Within the ICHO and SW programs, the inclusion of learning from the heuristics expert chemical rules (ICHO+, SW+) only marginally improved the efficiency of the synthetic plans. Limiting the SW programs to product-fitting reactions (SW2, SW2+) improved their performance. However, ICHO+ remained the highest ranked pathway, likely due to its additional knowledge of substrates.

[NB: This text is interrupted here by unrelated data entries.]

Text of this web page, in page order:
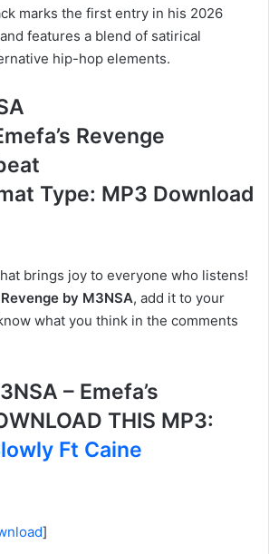
marks the first entry in his 2026
features a blend of satirical
hip-hop elements.
Revenge
Type: MP3 Download
brings joy to everyone who listens!
Revenge by M3NSA, add it to your
what you think in the comments
– Emefa’s
THIS MP3:
Ft Caine
]
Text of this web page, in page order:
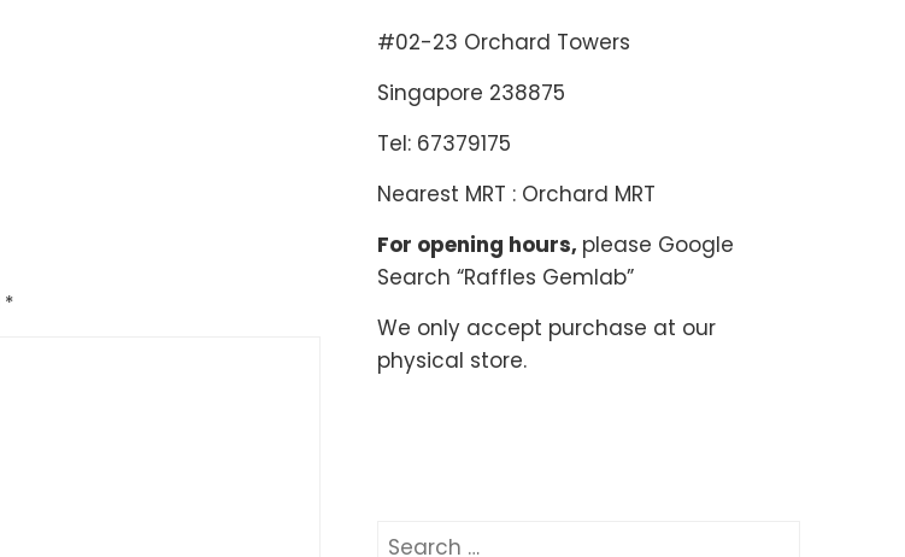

The performance of the three types of programs were evaluated on developing synthetic pathways involving both experimentally established reactions and relatively advanced synthetic pathways. Synthetic plans for four complex products developed by the ICHO+, SW2+, and SMALLER programs are compared in Figure 2. ICHO+ ranked highest for the synthetic plans for the four products: the BRD 7/9 inhibitor, the serotonin–norepinephrine reuptake inhibitor (+)-synosutine, the natural product seimatopolide A, and the prostaglandin analogue bimatoprost.

Summary

Grzybowski and colleagues compared their NN-based ICHO+ scoring functions that combine chemical AI with expert knowledge including reaction rules with other NN-based scoring AI programs for development of synthetic plans of complex molecules. Their examples demonstrate a major advantage of combining chemical AI with expert knowledge: the program’s ability to propose synthetically powerful reactions that are listed only sparsely in the literature. Chematica is updated and now called SynthiaTM. It provides AI retrosynthesis software that also can utilize a custom inventory or database (e.g., in-house database of confidential reactions) in addition to several publicly available databases.

References

[1] Segler, M.H.S. et al. (2018). Planningchemical syntheses with deep neuralnetworks and symbolic AI. Nature. DOI:10.1038/nature25978.

[2] Segler, M.H.S. and Waller, M.P. (2017).Neural-Symbolic Machine Learning forRetrosynthesis and Reaction Prediction.Chemistry - A European Journal. DOI:10.1002/chem.201605499.